Suara parau Farhan terdengar semakin kacau. Lisa tak bisa berbuat apa-apa selain mendekap sang suami lebih dalam.
"Kematian mereka adalah bukti nyata bahwa harta dan kekuasaan yang aku miliki tidak ada gunanya sama sekali. Dari situ aku mulai berpikir, bahwa nyawa jauh lebih berharga daripada harta yang aku kejar selama ini. Sebanyak apapun uang yang dimiliki keluarga Haris, tak akan pernah bisa menghidupkan tokoh Reyno dan Jennie kembali. Saat itu aku hanya bisa kalap, lalu mengamuk karena tidak bisa menghadapi ketidak berdayaan untuk pertama kalinya. Uang? Benda itu tidak bisa berperan apa-apa ketika takdir sudah datang menyapa."

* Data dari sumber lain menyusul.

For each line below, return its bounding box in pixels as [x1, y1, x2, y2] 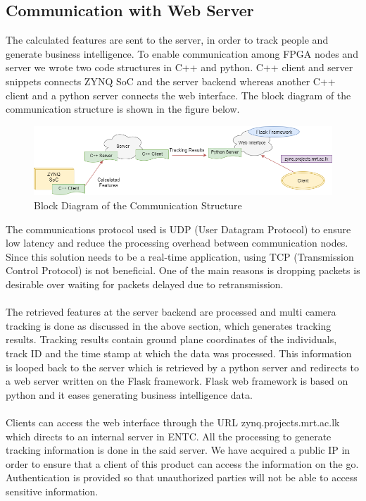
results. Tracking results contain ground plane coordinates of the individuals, [6, 332, 337, 347]
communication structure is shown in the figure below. [6, 101, 240, 116]
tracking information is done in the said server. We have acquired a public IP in [6, 443, 351, 457]
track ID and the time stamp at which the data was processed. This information [6, 345, 352, 360]
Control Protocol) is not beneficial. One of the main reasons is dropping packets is [6, 263, 360, 278]
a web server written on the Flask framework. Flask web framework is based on [6, 373, 348, 388]
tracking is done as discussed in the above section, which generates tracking [6, 318, 332, 333]
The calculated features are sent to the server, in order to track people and [6, 32, 329, 47]
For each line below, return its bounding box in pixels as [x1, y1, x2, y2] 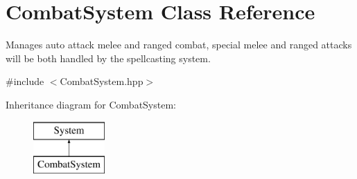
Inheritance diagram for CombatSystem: [6, 97, 176, 111]
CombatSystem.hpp [60, 74, 143, 88]
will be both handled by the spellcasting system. [6, 50, 211, 65]
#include [6, 74, 44, 88]
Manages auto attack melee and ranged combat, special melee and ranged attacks [6, 37, 352, 52]
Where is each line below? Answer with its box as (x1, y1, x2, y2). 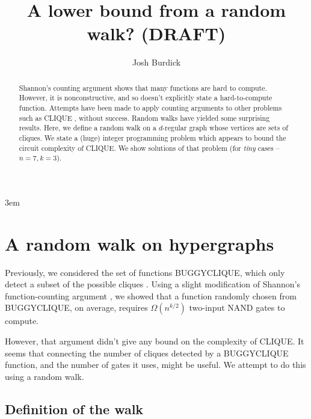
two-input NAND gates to (189, 301, 285, 314)
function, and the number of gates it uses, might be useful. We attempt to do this (5, 358, 306, 371)
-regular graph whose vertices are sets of (162, 123, 288, 133)
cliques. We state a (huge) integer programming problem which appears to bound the (19, 132, 286, 142)
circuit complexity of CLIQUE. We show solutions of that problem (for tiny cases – (19, 142, 280, 153)
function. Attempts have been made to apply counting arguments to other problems (19, 103, 282, 113)
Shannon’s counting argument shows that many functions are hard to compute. (19, 82, 267, 93)
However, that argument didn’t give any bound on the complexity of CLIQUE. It (5, 335, 304, 347)
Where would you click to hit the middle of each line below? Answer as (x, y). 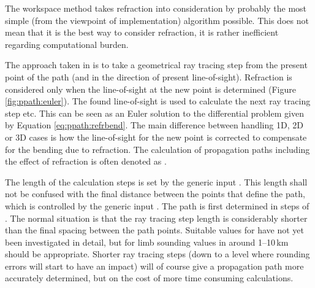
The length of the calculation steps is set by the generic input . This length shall (156, 181)
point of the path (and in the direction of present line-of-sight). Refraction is (149, 76)
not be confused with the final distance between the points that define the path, (155, 194)
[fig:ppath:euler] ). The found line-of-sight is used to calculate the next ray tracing (158, 101)
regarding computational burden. (67, 44)
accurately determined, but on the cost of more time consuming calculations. (149, 278)
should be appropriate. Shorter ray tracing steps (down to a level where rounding (157, 254)
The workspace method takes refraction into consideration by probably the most (156, 8)
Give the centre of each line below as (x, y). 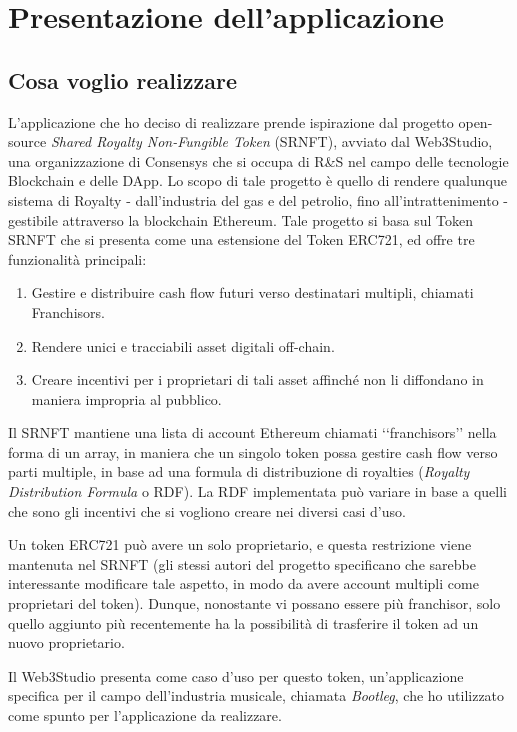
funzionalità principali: (77, 258)
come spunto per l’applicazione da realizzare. (145, 715)
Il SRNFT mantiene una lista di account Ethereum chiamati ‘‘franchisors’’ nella (252, 432)
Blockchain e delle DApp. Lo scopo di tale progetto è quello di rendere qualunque (257, 180)
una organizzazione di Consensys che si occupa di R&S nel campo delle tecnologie (258, 160)
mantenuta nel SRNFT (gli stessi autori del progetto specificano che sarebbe (242, 563)
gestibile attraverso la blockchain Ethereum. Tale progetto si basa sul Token (241, 219)
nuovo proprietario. (66, 642)
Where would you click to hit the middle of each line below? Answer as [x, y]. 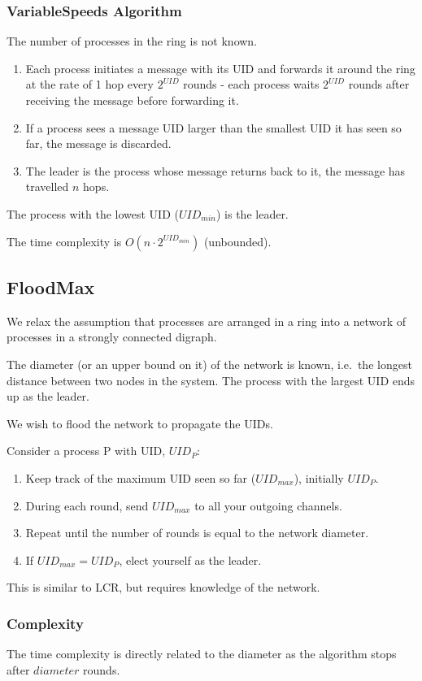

Lisa merasa tertampar. Ia teringat kedua orang tuanya yang telah berpulang kepada Tuhan. Ia tahu persis rasanya digunjing teman-teman seumurannya karena tidak punya orang tua. Ah, sakit ... rasanya sungguh sakit. Memangnya anak yatim atau piatu tidak pantas hidup? Sepertinya dunia ini bukan tempat yang aman untuk anak yang berbeda sepertinya. Hampir semua orang benci melihat anak yang nasibnya berbeda dengan anak lainnya. Mereka menolak kehadiran mahluk seperti Lisa.
"Ma-mas!" Lisa memanggil Farhan dengan bibir setengah gemetar. Gadis itu merasa tertusuk mendengar ucapan Farhan. "Cukup ceritanya, aku sudah tidak kuat lagi, Mas. Hatiku sakit sekali."
"Kini semua itu sudah berlalu. Aku sudah menemukan setitik cahaya untuk bangkit kembali. Sejak saat itu, aku memutuskan untuk mempercayai komitmen dengan wanita dan memikirkan pernikahan. Mungkin hanya dengan itu, hidup kedua bocah yang ditinggalkan orang tuanya bisa kembali normal."